== Data in this exercise ==
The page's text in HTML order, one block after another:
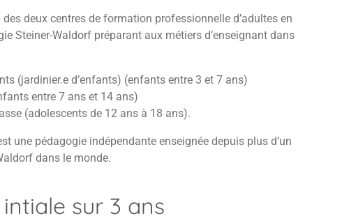
des deux centres de formation professionnelle d’adultes en
Steiner-Waldorf préparant aux métiers d’enseignant dans
(jardinier.e d’enfants) (enfants entre 3 et 7 ans)
entre 7 ans et 14 ans)
(adolescents de 12 ans à 18 ans).
une pédagogie indépendante enseignée depuis plus d’un
dans le monde.
sur 3 ans
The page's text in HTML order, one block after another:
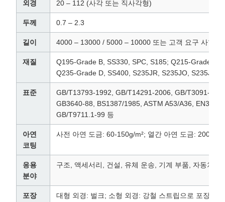
외경 20 – 112 (사각 또는 직사각형)
두께 0.7 – 2.3
길이 4000 – 13000 / 5000 – 10000 또는 고객 요구 사항에
재질
Q195-Grade B, SS330, SPC, S185; Q215-Grade C,
Q235-Grade D, SS400, S235JR, S235JO, S235J2;
표준
GB/T13793-1992, GB/T14291-2006, GB/T3091-
GB3640-88, BS1387/1985, ASTM A53/A36, EN39/
GB/T9711.1-99 등
아연
코팅
사전 아연 도금: 60-150g/m²; 열간 아연 도금: 200-
응용
분야
구조, 액세서리, 건설, 유체 운송, 기계 부품, 자동차
포장
대형 외경: 벌크; 소형 외경: 강철 스트립으로 포장; 비
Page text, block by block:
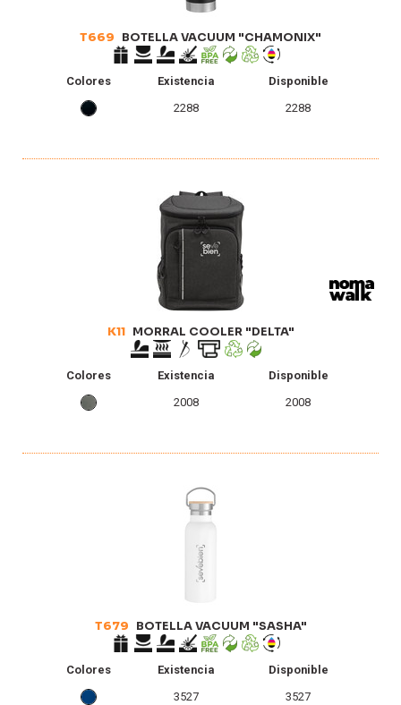
T669 BOTELLA VACUUM "CHAMONIX"
Colores Existencia
Disponible
2288
2288
K11 MORRAL COOLER "DELTA"
Colores Existencia
Disponible
2008
2008
T679 BOTELLA VACUUM "SASHA"
Colores Existencia
Disponible
3527
3527
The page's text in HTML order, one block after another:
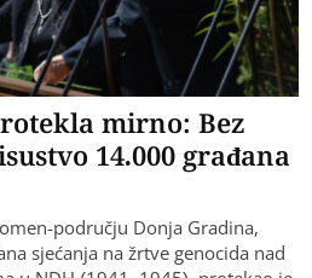
mirno: Bez
14.000 građana
području Donja Gradina,
sjećanja na žrtve genocida nad
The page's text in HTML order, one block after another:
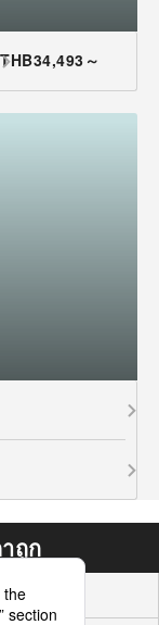
THB34,493～
ถูก
วายแปซิฟิก
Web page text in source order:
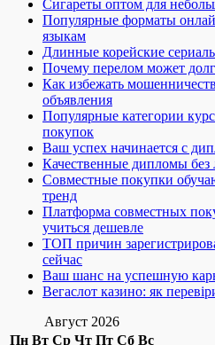
Сигареты оптом для
Популярные форматы
языкам
Длинные корейские
Почему перелом может
Как избежать
объявления
Популярные категории
покупок
Ваш успех начинается с
Качественные дипломы
Совместные покупки
тренд
Платформа совместных
учиться дешевле
ТОП причин
сейчас
Ваш шанс на успешную
Вегаслот казино: як
Август 2026
Пн Вт Ср Чт Пт Сб Вс
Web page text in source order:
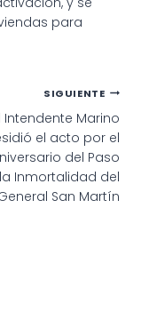
para
SIGUIENTE
Intendente Marino
el acto por el
del Paso
Inmortalidad del
San Martín
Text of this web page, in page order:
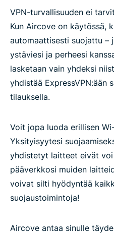
VPN-turvallisuuden ei
Kun Aircove on käytössä,
automaattisesti suojattu –
ystäviesi ja perheesi
lasketaan vain yhdeksi
yhdistää ExpressVPN:ään
tilauksella.
Voit jopa luoda erillisen
Yksityisyytesi
yhdistetyt laitteet eivät
pääverkkosi muiden
voivat silti hyödyntää
suojaustoimintoja!
Aircove antaa sinulle
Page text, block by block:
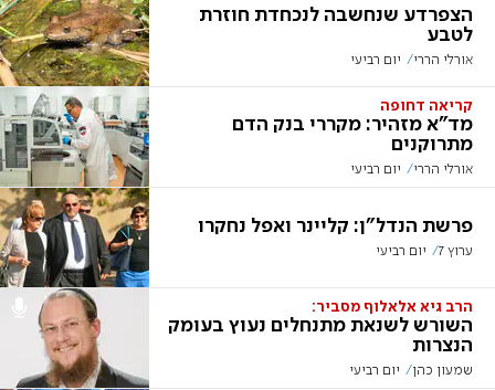
הצפרדע שנחשבה לנכחדת חוזרת
לטבע
אורלי הררי יום רביעי
קריאה דחופה
מד"א מזהיר: מקררי בנק הדם
מתרוקנים
אורלי הררי יום רביעי
פרשת הנדל"ן: קליינר ואפל נחקרו
ערוץ 7 יום רביעי
הרב גיא אלאלוף מסביר:
השורש לשנאת מתנחלים נעוץ בעומק
הנצרות
שמעון כהן יום רביעי
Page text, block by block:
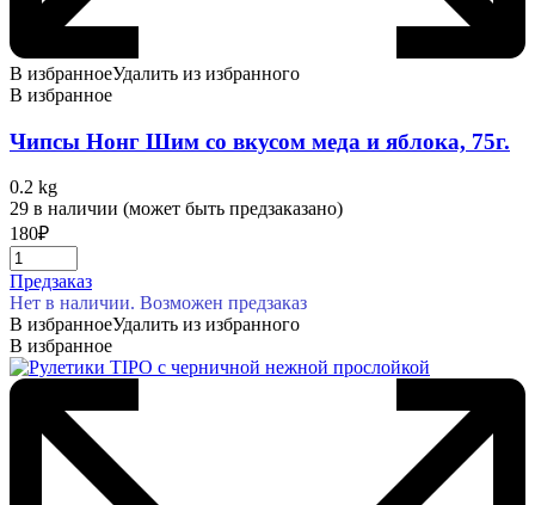
В избранноеУдалить из избранного
В избранное
Чипсы Нонг Шим со вкусом меда и яблока, 75г.
0.2 kg
29 в наличии (может быть предзаказано)
180₽
Предзаказ
Нет в наличии. Возможен предзаказ
В избранноеУдалить из избранного
В избранное
===
• **Exercise requirements**
Copy all entries exactly; skip pictures.

• **Task output**
The page's text in HTML order, one block after another:
des deux centres de formation professionnelle d’adultes en
Steiner-Waldorf préparant aux métiers d’enseignant dans
(jardinier.e d’enfants) (enfants entre 3 et 7 ans)
entre 7 ans et 14 ans)
(adolescents de 12 ans à 18 ans).
une pédagogie indépendante enseignée depuis plus d’un
dans le monde.
sur 3 ans
The page's text in HTML order, one block after another:
외경 20 – 112 (사각 또는 직사각형)
두께 0.7 – 2.3
길이 4000 – 13000 / 5000 – 10000 또는 고객 요구 사항에
재질
Q195-Grade B, SS330, SPC, S185; Q215-Grade C,
Q235-Grade D, SS400, S235JR, S235JO, S235J2;
표준
GB/T13793-1992, GB/T14291-2006, GB/T3091-
GB3640-88, BS1387/1985, ASTM A53/A36, EN39/
GB/T9711.1-99 등
아연
코팅
사전 아연 도금: 60-150g/m²; 열간 아연 도금: 200-
응용
분야
구조, 액세서리, 건설, 유체 운송, 기계 부품, 자동차
포장
대형 외경: 벌크; 소형 외경: 강철 스트립으로 포장; 비
Page text, block by block:
T669 BOTELLA VACUUM "CHAMONIX"
Colores Existencia
Disponible
2288
2288
K11 MORRAL COOLER "DELTA"
Colores Existencia
Disponible
2008
2008
T679 BOTELLA VACUUM "SASHA"
Colores Existencia
Disponible
3527
3527
The page's text in HTML order, one block after another:
mirno: Bez
14.000 građana
području Donja Gradina,
sjećanja na žrtve genocida nad
The page's text in HTML order, one block after another:
THB34,493～
ถูก
วายแปซิฟิก
Web page text in source order:
Сигареты оптом для
Популярные форматы
языкам
Длинные корейские
Почему перелом может
Как избежать
объявления
Популярные категории
покупок
Ваш успех начинается с
Качественные дипломы
Совместные покупки
тренд
Платформа совместных
учиться дешевле
ТОП причин
сейчас
Ваш шанс на успешную
Вегаслот казино: як
Август 2026
Пн Вт Ср Чт Пт Сб Вс
Web page text in source order:
para
SIGUIENTE
Intendente Marino
el acto por el
del Paso
Inmortalidad del
San Martín
Text of this web page, in page order:
VPN-turvallisuuden ei
Kun Aircove on käytössä,
automaattisesti suojattu –
ystäviesi ja perheesi
lasketaan vain yhdeksi
yhdistää ExpressVPN:ään
tilauksella.
Voit jopa luoda erillisen
Yksityisyytesi
yhdistetyt laitteet eivät
pääverkkosi muiden
voivat silti hyödyntää
suojaustoimintoja!
Aircove antaa sinulle
Page text, block by block:
הצפרדע שנחשבה לנכחדת חוזרת
לטבע
אורלי הררי יום רביעי
קריאה דחופה
מד"א מזהיר: מקררי בנק הדם
מתרוקנים
אורלי הררי יום רביעי
פרשת הנדל"ן: קליינר ואפל נחקרו
ערוץ 7 יום רביעי
הרב גיא אלאלוף מסביר:
השורש לשנאת מתנחלים נעוץ בעומק
הנצרות
שמעון כהן יום רביעי
Page text, block by block:
В избранноеУдалить из избранного
В избранное
Чипсы Нонг Шим со вкусом меда и яблока, 75г.
0.2 kg
29 в наличии (может быть предзаказано)
180₽
Предзаказ
Нет в наличии. Возможен предзаказ
В избранноеУдалить из избранного
В избранное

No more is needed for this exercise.